Problem details: Copy out exactly the lines below that run from the one holding "cryptosystem. In this" to the one holding "and the cryptosystem", keeping both of those lines and no others.

--- Given information ---

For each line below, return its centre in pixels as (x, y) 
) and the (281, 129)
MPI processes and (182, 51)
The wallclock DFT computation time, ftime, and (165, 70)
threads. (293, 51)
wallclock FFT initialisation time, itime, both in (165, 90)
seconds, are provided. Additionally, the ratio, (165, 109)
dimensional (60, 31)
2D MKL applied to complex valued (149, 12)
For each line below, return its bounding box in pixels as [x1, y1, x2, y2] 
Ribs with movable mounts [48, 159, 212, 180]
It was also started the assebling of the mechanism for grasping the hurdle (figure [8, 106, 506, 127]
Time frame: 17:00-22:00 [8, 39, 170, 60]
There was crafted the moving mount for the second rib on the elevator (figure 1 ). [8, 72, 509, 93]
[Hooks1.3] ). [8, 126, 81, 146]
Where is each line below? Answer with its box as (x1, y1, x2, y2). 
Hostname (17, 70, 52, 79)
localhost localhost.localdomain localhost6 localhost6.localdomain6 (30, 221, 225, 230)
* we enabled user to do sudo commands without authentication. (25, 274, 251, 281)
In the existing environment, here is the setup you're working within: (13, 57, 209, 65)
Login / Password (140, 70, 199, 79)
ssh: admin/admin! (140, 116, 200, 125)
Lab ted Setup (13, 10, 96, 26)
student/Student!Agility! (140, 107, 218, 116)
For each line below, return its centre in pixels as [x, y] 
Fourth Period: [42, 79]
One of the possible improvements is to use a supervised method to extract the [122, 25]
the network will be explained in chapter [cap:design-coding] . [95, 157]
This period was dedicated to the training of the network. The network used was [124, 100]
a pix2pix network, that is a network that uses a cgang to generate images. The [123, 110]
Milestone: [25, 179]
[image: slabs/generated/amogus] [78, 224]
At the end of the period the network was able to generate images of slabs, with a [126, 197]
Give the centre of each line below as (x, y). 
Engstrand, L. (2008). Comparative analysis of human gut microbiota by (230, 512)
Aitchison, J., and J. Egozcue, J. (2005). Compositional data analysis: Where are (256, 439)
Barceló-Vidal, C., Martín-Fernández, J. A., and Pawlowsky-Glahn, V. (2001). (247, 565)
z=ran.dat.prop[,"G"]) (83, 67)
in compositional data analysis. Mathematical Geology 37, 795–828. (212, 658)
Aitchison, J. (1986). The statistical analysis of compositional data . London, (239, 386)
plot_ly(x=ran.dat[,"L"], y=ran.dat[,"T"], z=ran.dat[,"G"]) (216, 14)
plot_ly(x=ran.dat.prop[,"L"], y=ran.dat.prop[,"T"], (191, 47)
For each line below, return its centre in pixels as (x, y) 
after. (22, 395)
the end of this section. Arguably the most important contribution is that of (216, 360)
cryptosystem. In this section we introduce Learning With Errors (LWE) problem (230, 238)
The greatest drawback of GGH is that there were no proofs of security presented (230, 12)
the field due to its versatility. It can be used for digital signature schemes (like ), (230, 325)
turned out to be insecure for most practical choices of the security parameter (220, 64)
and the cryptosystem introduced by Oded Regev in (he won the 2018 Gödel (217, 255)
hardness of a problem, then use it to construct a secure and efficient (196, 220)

---

Result of the exercise:
cryptosystem. In this section we introduce Learning With Errors (LWE) problem (230, 238)
The greatest drawback of GGH is that there were no proofs of security presented (230, 12)
the field due to its versatility. It can be used for digital signature schemes (like ), (230, 325)
turned out to be insecure for most practical choices of the security parameter (220, 64)
and the cryptosystem introduced by Oded Regev in (he won the 2018 Gödel (217, 255)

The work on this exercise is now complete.